When people complain about email, I get it. You’re working from home and the barrage of pinging, flashing icons and messages piling up never seems to stop. We hear all kinds of moaning about the volume, lack of clarity, and just plain rudeness in people’s inboxes. Those are all legitimate complaints. But I am old enough to remember the “before times.” I was around before email.

Pull up a rock next to the dinosaur corral and let me tell you about it.

Once upon a time…

My first management job was in 1996. The small mom and pop franchise I worked for was not on the forefront of technology, to put it mildly. The first major cross-company project I worked on was rolling out email across the six local offices. Why me? I was the brilliant person who discovered that you could have three different AOL addresses on a single account. Before then we had one dial-up account per office, and the only person with access was the administrative assistant. Wait, salespeople could have their own email addresses? Managers like me can get messages immediately to their team members (at least the ones with personal email)… FOR NO MORE MONEY? Sign us up.

Dinosaurs roamed the Earth.

Here is what office communication was like back then:

  • If you wanted fast answers, you used the phone, which only transmitted voice so you had to actually talk to the person you wanted something from. Maybe you could fax, but probably not to someone’s home.
  • Most managers, sales people, and those who worked outside the company wrote letters (often by hand) that then were given to talented but low-paid assistants to type, proof, and mail.
  • Needless to say, you had to make decisions about why, how and when you wanted to communicate with someone. It took time to plan, patience to get an answer, and a lot of work, so you picked your shots.
  • It worked. This is just how business got done.

Then the asteroid struck.

The age of email arrived, and things slowly changed. There were some seismic changes:

  • Suddenly everyone (especially salespeople) needed a laptop computer, even though none of us knew how to use it very well.
  • Managers and Salespeople could communicate directly with customers in writing without going through their manager or an assistant. You wouldn’t believe how unprofessional, misspelled and just plain weird some of those early emails were.
  • When I taught my first “How to Use Email” class, the biggest problem was people writing too much. (Really, it’s true.) Emails had the same style and format as written communication. They were super formal (“pursuant to your letter of the 17th….”) And there were no emojis… you had to pick your words carefully to ensure understanding and context.
  • Assistants, who used to take a lot of the daily tasks off the shoulders of leaders and others became an endangered species. Managers especially had to handle all the administrative tasks (scheduling, minor announcements, separating junk mail/spam from legit correspondence) Our days became a lot fuller.

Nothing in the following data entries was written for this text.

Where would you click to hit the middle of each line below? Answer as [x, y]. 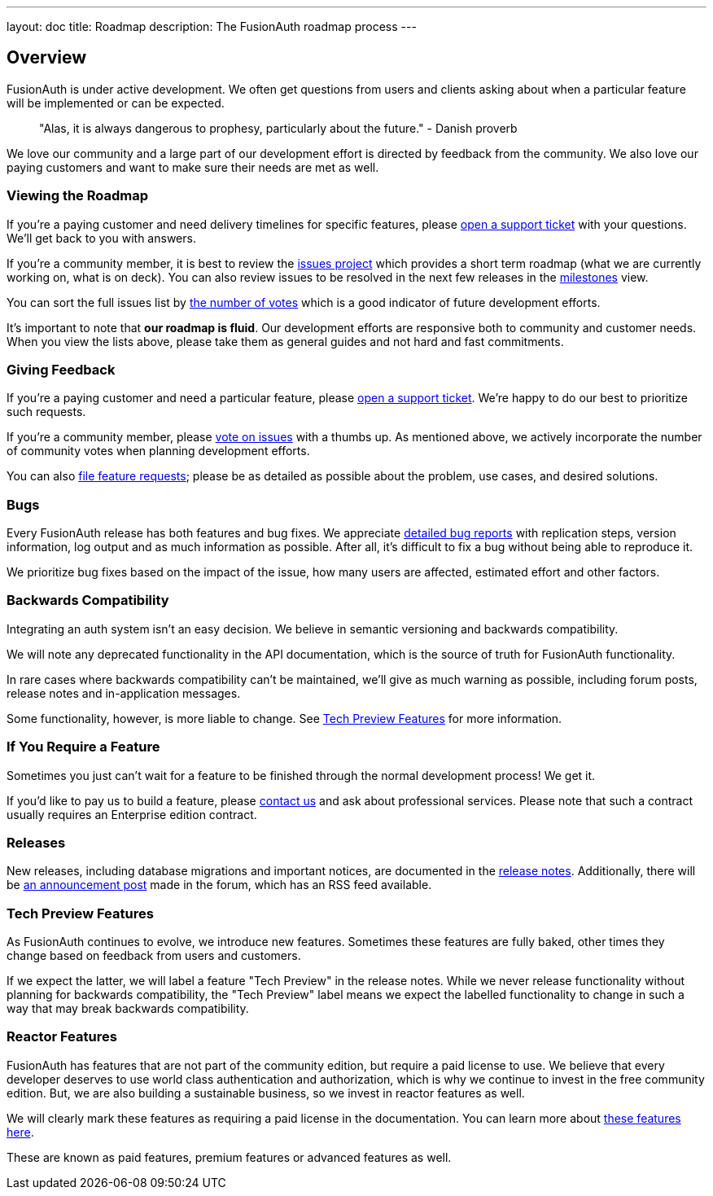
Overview [47, 58]
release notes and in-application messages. [124, 693]
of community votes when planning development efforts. [158, 451]
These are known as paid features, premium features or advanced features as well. [229, 1157]
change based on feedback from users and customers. [154, 956]
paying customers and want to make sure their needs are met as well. [193, 167]
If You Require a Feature [83, 747]
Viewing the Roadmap [78, 196]
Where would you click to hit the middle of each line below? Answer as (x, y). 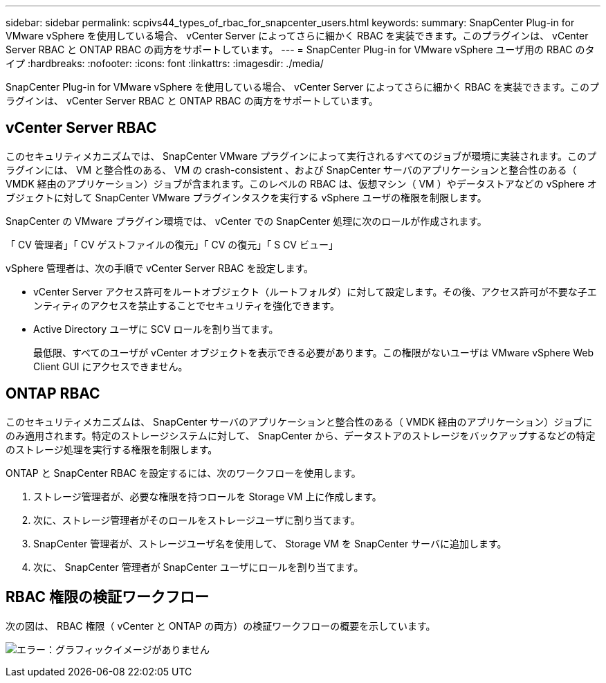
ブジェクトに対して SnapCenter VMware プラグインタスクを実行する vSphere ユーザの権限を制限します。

This wasn’t necessarily bad. (Okay, deciding you didn’t have to hire assistants was a purely financial decision that changed the workplace forever, and not necessarily for the best).

Email brings positive changes

Email has a lot of positive uses.

  • You can get answers to questions at the speed of light.
  • It’s cheap and your business and work suddenly had global reach.
  • You don’t have to rely on the post office in whichever country you live in (nobody likes their post office and everyone thinks their country’s is the worst. It probably isn’t).
  • You don’t have to be in the office to receive your correspondence and it saves a lot of trees.  Except those of us who methodically printed out all emails for “safekeeping.”

Since I remember what it was like before, I am not one of those who curses email. It made remote work practical and possible. Like all tools, we’ve gotten sloppy and lazy with how we use it.  Whenever I complain about too much email, or how badly people abuse each other’s time with it, I think about what it used to be like.

Trust me. It’s better.



Wayne Turmel--The Remote Leadership Institute

Wayne Turmel
Co-Founder and Product Line Manager

Wayne Turmel is the co-founder and Product Line Manager for the Remote Leadership Institute. For twenty years he’s been obsessed with helping managers communicate more effectively with their teams, bosses and customers. Wayne is the author of several books that demystify communicating through technology including Meet Like You Mean It – a Leader’s Guide to Painless & Productive Virtual Meetings, 10 Steps to Successful Virtual Presentations and 6 Weeks to a Great Webinar. His work appears frequently in

Wayne, along with Kevin Eikenberry, has co-authored the definitive book on leading remotely, The Long-Distance Leader: Rules for Remarkable Remote Leadership. Wayne and Kevin’s follow-up book, The Long-Distance Teammateoffers a roadmap for success not just for leaders, but for everyone making the transition to working remotely.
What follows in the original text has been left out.